56. Drink plenty of water as thirst can be confused with hunger—jazz water up with ice, lemon or lime

57. Light beer instead of regular will save some calories

58. Alcohol-free beer and wine will save some calories

59. Cook healthy meals as opposed to dining out

60. Easy on creamy dressings and sauces

61. Order dressing on the side with salad, so it is not drowned in needless calories

62. Incorporate Mediterranean-style diet and other healthy ethnic foods—Japanese, Italian (careful, not too much pasta!), Greek, etc.—as Western diet alternatives

63. Shake it up by eating a wide variety of different foods as diversification will enhance proper nutrition and please the palate

64. Shop the periphery of the supermarket since this is where the fresh foods are located

65. Farmer’s market as alternative to supermarket

66. Eat local—good for us and our environment

67. Eat mostly plants, especially leaves, as they are a great source of antioxidants, phyto-chemicals, fiber and omega 3-essential fatty acids.

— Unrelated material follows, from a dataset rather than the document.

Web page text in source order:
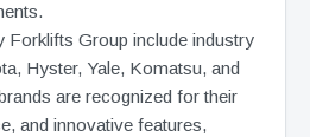
Forklifts Group include industry
Hyster, Yale, Komatsu, and
are recognized for their
and innovative features,

68. Anything that grows on a tree or in the soil is generally healthy and nutritious

69. Anything that is naturally colorful is good

70. Artificial colors and dyes are best suited on palettes and canvasses, not in our bodies

71. Try to eat foods fertilized by organic fertilizers

72. Try to eat meals with your family or friends at a table in the kitchen or dining room, not in the car, while reading or while watching TV

73. Eat slowly, deliberately and mindfully

74. To slow yourself down, use a fork and knife to eat foods that you would normally pick up with your fingers—sandwiches, pizza, etc.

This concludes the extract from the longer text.